Description of the task :: What you give back should be only the lines from the one holding "简单的表示。尽管在复数域导出 Winograd 算法的动机看似是有点不合理的，毕竟" through the final line of the records, each reproduced exactly.

Source material ::
================================
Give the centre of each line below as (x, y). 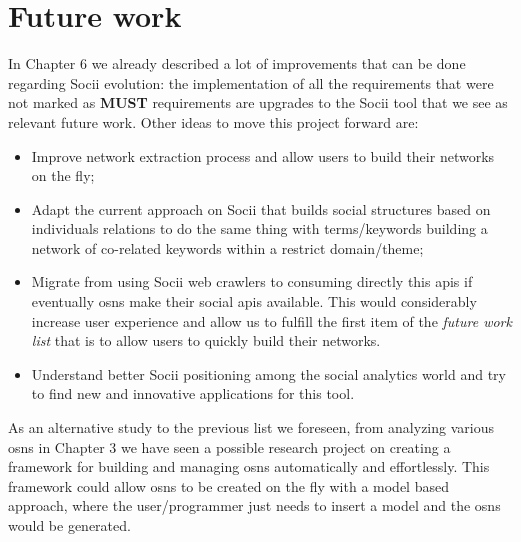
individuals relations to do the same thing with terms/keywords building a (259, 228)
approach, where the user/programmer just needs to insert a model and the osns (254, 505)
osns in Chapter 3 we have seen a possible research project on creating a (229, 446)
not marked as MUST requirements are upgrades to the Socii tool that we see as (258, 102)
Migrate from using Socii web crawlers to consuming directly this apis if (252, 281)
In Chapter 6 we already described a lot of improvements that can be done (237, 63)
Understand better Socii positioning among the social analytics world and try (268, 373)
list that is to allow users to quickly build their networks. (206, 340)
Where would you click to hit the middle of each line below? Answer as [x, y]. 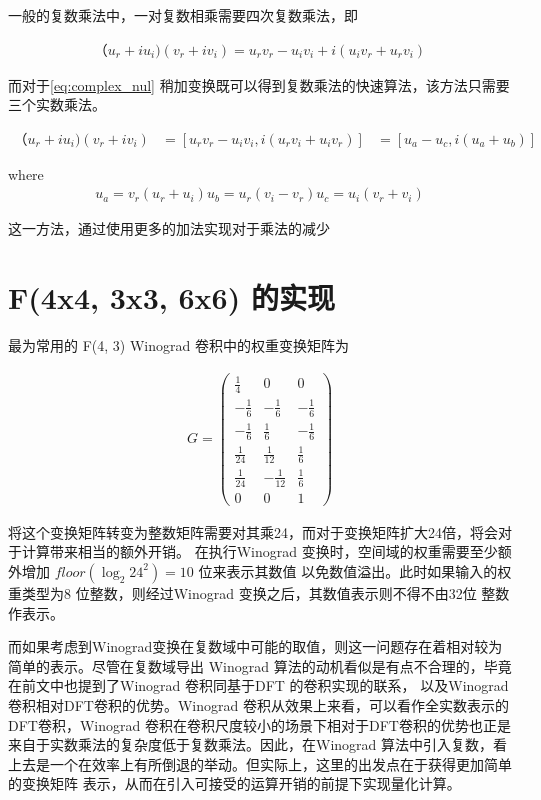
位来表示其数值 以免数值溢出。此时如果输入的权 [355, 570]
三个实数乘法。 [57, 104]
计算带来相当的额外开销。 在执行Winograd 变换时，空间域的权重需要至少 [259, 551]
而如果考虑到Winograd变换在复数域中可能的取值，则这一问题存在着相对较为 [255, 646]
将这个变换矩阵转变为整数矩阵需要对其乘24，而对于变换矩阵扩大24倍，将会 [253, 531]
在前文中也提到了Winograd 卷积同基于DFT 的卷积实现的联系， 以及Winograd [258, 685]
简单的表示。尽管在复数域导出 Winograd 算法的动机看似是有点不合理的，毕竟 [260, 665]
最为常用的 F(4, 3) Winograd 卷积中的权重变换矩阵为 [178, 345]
================================
Final answer ::
简单的表示。尽管在复数域导出 Winograd 算法的动机看似是有点不合理的，毕竟 [260, 665]
最为常用的 F(4, 3) Winograd 卷积中的权重变换矩阵为 [178, 345]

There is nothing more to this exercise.